Translate

jueves, 23 de julio de 2026

LA EMOCIÓN COMO MEDIO PARA LA MANIPULACIÓN

 

Finalmente, España ganó el mundial y todos salimos a la calle a celebrar la victoria de la selección. Calles y plazas de todo el país se llenaron de personas que expresaban su alegría y orgullo por la victoria de aquellos 26 futbolistas, dirigidos magistralmente por Luis de la Fuente.

Todos, independientemente de su ideología, creencias religiosas, edades y demás características que nos definen como seres individuales, salimos a la calle en una comunión con la selección para festejar una victoria que sentimos como propia.

Este sentimiento de unión no viene determinado por un planteamiento racional de lo ocurrido, sino que parte directamente de la emoción. Como si de un conjuro mágico se tratase, personas enfrentadas y polarizadas enterraron por un tiempo sus diferencias para celebrar con alegría aquello que entienden como propio y parte del patrimonio común.

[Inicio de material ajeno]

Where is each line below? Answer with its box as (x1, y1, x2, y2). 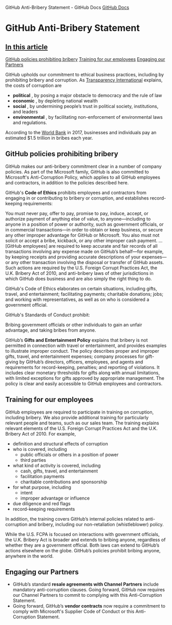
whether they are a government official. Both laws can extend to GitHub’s (5, 542, 160, 548)
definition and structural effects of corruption (12, 440, 109, 447)
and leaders (12, 109, 38, 115)
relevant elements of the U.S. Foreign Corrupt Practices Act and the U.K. (5, 425, 158, 432)
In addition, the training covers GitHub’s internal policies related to (5, 515, 144, 522)
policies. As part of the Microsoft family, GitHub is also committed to (5, 168, 149, 175)
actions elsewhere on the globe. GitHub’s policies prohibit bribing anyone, (5, 547, 161, 553)
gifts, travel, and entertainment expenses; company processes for (5, 353, 144, 359)
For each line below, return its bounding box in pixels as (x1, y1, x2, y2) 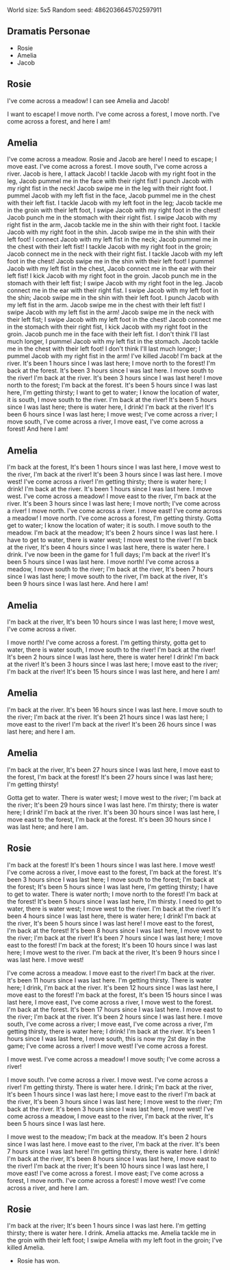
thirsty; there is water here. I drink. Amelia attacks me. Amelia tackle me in (7, 1229, 216, 1237)
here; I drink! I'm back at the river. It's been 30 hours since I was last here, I (7, 808, 220, 816)
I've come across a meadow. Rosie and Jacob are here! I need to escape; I (7, 155, 217, 163)
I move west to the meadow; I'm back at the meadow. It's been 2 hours (7, 1132, 207, 1141)
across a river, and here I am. (7, 1184, 89, 1192)
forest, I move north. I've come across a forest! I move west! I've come (7, 1176, 206, 1184)
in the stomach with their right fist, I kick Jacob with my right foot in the (7, 322, 208, 331)
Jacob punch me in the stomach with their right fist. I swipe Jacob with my (7, 213, 218, 222)
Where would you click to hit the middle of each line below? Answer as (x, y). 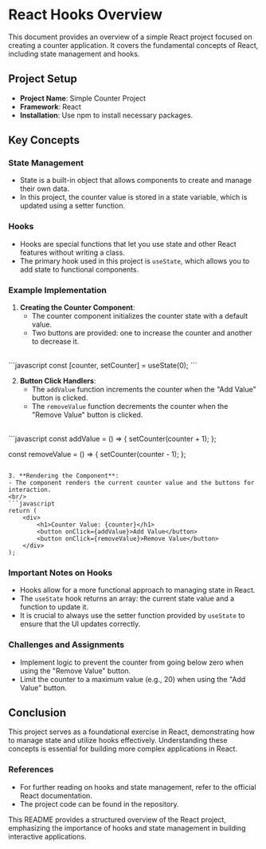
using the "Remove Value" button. (75, 670)
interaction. (30, 490)
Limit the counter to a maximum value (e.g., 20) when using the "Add (133, 679)
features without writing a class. (72, 252)
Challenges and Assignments (66, 645)
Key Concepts (44, 140)
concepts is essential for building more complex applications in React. (123, 749)
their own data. (45, 188)
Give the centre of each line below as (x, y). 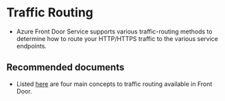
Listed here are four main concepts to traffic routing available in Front (114, 84)
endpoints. (32, 46)
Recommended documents (66, 67)
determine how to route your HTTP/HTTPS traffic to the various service (117, 38)
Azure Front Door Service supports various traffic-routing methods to (114, 31)
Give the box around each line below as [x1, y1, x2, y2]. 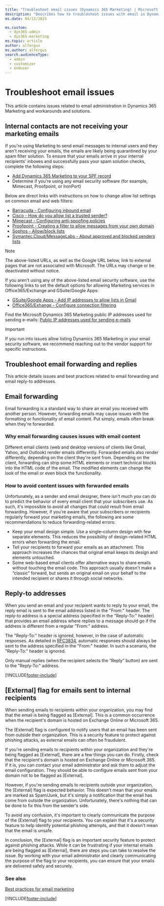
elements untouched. [12, 554, 55, 561]
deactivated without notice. [5, 268, 60, 274]
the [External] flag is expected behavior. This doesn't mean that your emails [5, 787, 158, 793]
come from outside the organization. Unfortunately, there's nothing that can [5, 797, 157, 803]
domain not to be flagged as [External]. [5, 772, 84, 778]
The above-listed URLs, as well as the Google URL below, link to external [5, 257, 151, 263]
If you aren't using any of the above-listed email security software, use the [5, 277, 155, 283]
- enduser [9, 66, 29, 71]
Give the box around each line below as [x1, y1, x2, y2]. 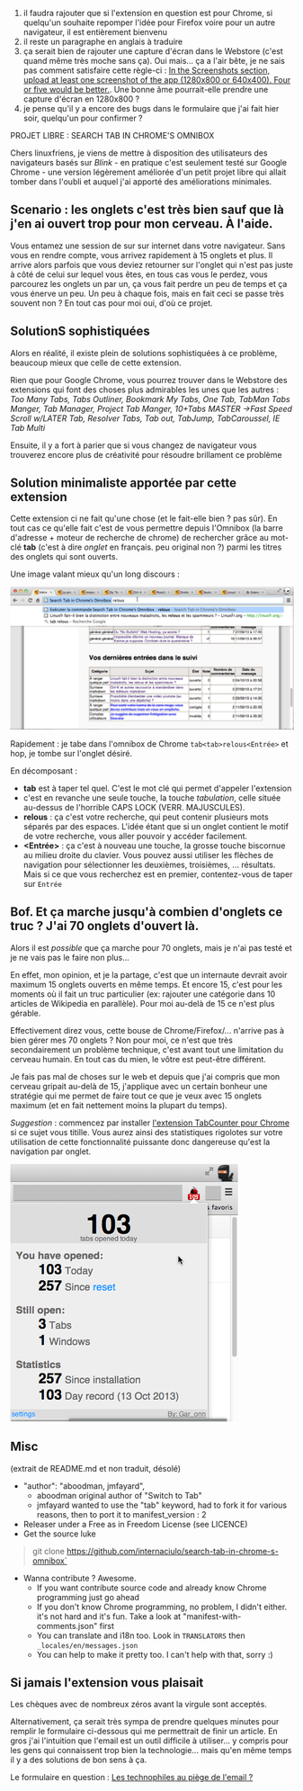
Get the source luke [22, 1528, 97, 1539]
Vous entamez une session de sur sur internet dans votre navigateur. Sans [10, 240, 286, 251]
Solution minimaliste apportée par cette [10, 476, 237, 491]
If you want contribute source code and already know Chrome [36, 1582, 267, 1593]
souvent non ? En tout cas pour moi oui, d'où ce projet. [10, 297, 214, 309]
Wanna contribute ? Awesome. [22, 1572, 137, 1583]
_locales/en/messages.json [36, 1641, 138, 1650]
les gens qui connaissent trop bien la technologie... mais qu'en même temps [10, 1745, 292, 1756]
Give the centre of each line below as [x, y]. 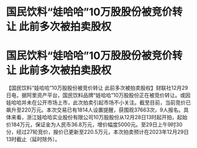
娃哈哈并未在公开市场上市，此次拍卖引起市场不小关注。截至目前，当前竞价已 [98, 103]
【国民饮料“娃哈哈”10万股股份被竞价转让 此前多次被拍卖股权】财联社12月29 [97, 88]
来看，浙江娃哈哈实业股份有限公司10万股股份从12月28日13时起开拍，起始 [99, 117]
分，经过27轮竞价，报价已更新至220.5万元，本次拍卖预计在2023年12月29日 [98, 132]
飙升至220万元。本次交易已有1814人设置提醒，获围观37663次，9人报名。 [95, 110]
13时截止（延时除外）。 [33, 139]
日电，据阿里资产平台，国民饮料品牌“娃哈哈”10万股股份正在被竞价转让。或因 [98, 95]
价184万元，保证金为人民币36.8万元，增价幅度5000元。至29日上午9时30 [94, 125]
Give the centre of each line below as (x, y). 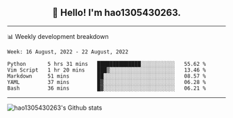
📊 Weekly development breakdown (58, 36)
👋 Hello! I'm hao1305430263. (116, 13)
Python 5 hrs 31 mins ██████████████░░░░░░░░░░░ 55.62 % (107, 64)
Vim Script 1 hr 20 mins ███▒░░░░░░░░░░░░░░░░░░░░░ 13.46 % (107, 70)
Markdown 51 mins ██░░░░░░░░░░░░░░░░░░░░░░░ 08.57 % (107, 76)
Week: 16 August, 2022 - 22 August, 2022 (68, 52)
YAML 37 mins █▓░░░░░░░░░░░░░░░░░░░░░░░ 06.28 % (107, 82)
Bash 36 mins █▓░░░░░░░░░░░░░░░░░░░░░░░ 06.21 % (107, 88)
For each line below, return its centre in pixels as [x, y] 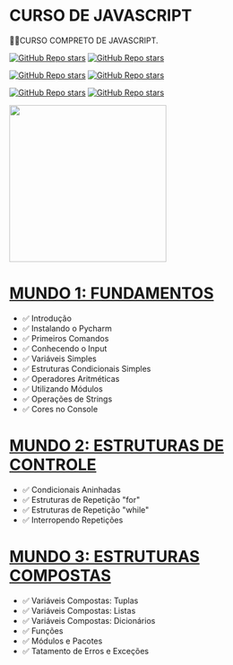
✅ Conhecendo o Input [65, 348]
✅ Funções [43, 630]
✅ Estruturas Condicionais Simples [86, 368]
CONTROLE [53, 465]
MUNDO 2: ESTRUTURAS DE [116, 446]
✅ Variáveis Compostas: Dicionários [89, 620]
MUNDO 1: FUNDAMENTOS [112, 294]
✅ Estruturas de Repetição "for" [81, 499]
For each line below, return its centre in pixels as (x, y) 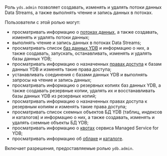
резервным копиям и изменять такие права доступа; (69, 107)
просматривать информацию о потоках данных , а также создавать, (85, 32)
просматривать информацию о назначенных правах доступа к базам (87, 64)
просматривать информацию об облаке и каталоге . (68, 138)
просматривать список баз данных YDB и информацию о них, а (80, 48)
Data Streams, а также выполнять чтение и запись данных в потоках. (79, 13)
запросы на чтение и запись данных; (52, 80)
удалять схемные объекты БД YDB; (50, 123)
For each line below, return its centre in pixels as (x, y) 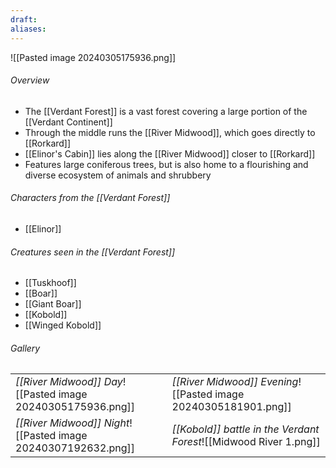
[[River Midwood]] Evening (235, 382)
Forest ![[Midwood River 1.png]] (246, 442)
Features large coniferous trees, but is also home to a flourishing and (166, 164)
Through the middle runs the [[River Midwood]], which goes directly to (170, 132)
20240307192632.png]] (75, 448)
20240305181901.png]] (231, 407)
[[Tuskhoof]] (50, 283)
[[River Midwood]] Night (72, 423)
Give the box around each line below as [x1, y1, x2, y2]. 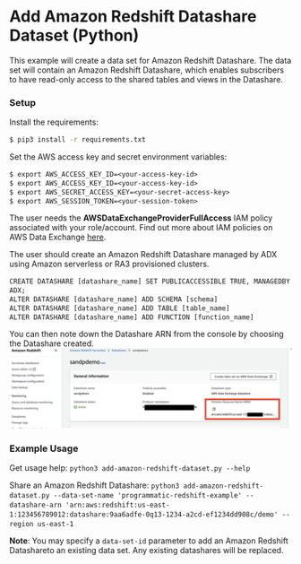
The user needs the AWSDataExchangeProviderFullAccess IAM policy [9, 213, 273, 223]
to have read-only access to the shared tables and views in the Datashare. [9, 74, 284, 84]
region [9, 520, 34, 529]
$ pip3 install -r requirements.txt [9, 135, 146, 144]
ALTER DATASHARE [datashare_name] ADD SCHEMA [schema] [9, 295, 219, 304]
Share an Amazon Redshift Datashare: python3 [9, 480, 180, 490]
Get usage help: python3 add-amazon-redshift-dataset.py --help [9, 463, 251, 473]
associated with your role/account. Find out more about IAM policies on [9, 222, 273, 233]
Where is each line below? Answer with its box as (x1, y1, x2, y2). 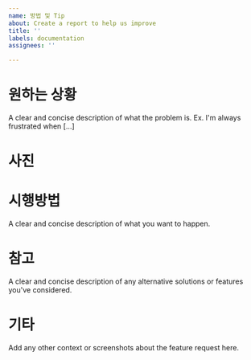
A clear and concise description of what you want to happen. (8, 219, 211, 229)
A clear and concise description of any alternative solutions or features (8, 276, 244, 286)
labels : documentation (8, 34, 84, 43)
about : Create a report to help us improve (8, 19, 157, 27)
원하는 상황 (8, 86, 77, 104)
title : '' (8, 27, 42, 35)
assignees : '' (8, 42, 56, 50)
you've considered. (8, 285, 72, 295)
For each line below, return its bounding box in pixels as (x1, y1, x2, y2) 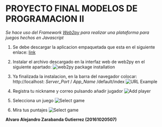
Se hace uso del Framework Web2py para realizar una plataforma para (5, 29, 150, 35)
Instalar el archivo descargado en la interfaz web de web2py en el (12, 59, 145, 64)
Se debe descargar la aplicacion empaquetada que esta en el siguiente (12, 44, 155, 50)
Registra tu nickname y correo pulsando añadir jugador (12, 88, 123, 94)
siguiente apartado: (12, 64, 52, 70)
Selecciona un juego (12, 97, 54, 103)
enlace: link (12, 49, 36, 55)
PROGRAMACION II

Y es que es a través de la exaltación de las emociones como somos más vulnerables, para bien y para mal. Lo ocurrido me ha llevado a reflexionar sobre lo sucedido el pasado domingo y cómo, a través de los mensajes de unidad y de apoyo que se han lanzado desde los medios de comunicación, los mensajes de los jugadores y del equipo técnico ensalzando el apoyo que recibían desde España, y cómo este apoyo era convertido en responsabilidad de dar lo mejor de sí mismos, se ha conseguido que el mensaje calara en la ciudadanía en un hilo de apoyo bidireccional.

Si los mensajes que recibiéramos desde otros ámbitos fueran en la misma línea que los que hemos recibido durante el mundial, acabaríamos con la polarización y podríamos volver a sentirnos como un único ser social que busca lo mejor para sí mismo.

Pero el mundial acabó y volvemos a los mensajes polarizados que hacen que la emoción vuelva a ser la que nos divida como pueblo de nuevo, sin que nos demos cuenta de cómo somos manipulados a su antojo.

Por eso es importante recordar el mensaje lanzado por Luis de la Fuente en la celebración del título:

“Juntos somos más fuertes”.  Luis de la Fuente.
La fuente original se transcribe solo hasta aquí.